My Fat Loss Journey – The Start

  • Weight: 12st 7lbs
  • Size: 14 (pushing 16 if I’m honest with myself)

Those statistics in themselves might not look that bad, but when you consider I don’t stand much over 5 feet tall it puts it a bit more in perspective. In fact my BMI is over 32 (anything above 30 is obese). Some people take BMI as a guideline rather than a rule as it doesn’t take into account muscle, which is heavier than fat. I totally agree with this approach however it does not let me off the hook as I have very little muscle right now. I’m the weakest I’ve ever been and not toned in the slightest, so my body fat percentage is shocking. 

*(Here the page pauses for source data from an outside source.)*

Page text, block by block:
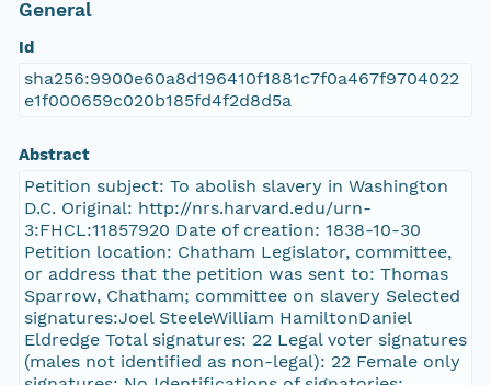
General
Id
sha256:9900e60a8d196410f1881c7f0a467f9704022
e1f000659c020b185fd4f2d8d5a
Abstract
Petition subject: To abolish slavery in Washington
D.C. Original: http://nrs.harvard.edu/urn-
3:FHCL:11857920 Date of creation: 1838-10-30
Petition location: Chatham Legislator, committee,
or address that the petition was sent to: Thomas
Sparrow, Chatham; committee on slavery Selected
signatures:Joel SteeleWilliam HamiltonDaniel
Eldredge Total signatures: 22 Legal voter signatures
(males not identified as non-legal): 22 Female only
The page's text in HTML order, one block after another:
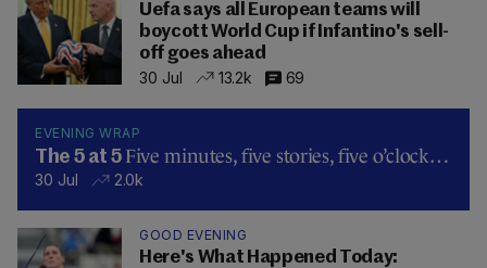
Uefa says all European teams will
boycott World Cup if Infantino's sell-
off goes ahead
30 Jul
13.2k 69
EVENING WRAP
The 5 at 5 Five minutes, five stories, five o’clock…
30 Jul 2.0k
GOOD EVENING
Here's What Happened Today:
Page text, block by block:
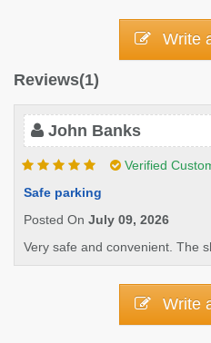
Write
Reviews(1)
John Banks
Verified
Safe parking
Posted On July 09, 2026
Very safe and convenient. The
Write
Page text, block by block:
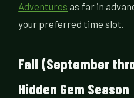
Adventures as far in
your preferred time slot.
Fall (September
Hidden Gem Season

So I’m obese, all my weight is fat and when I look in the mirror I see a very round, fat, wobbly person. How did I get like this?

Although I’ve always loved food, as a kid I’d eat 3 balanced meals a day with only occasional treats or snacks and I’d also be very active. By the time I was 16 I looked like this:


(How good was my figure 8 years ago?!!)

Size 8s would hang off me and physically I was very fit. 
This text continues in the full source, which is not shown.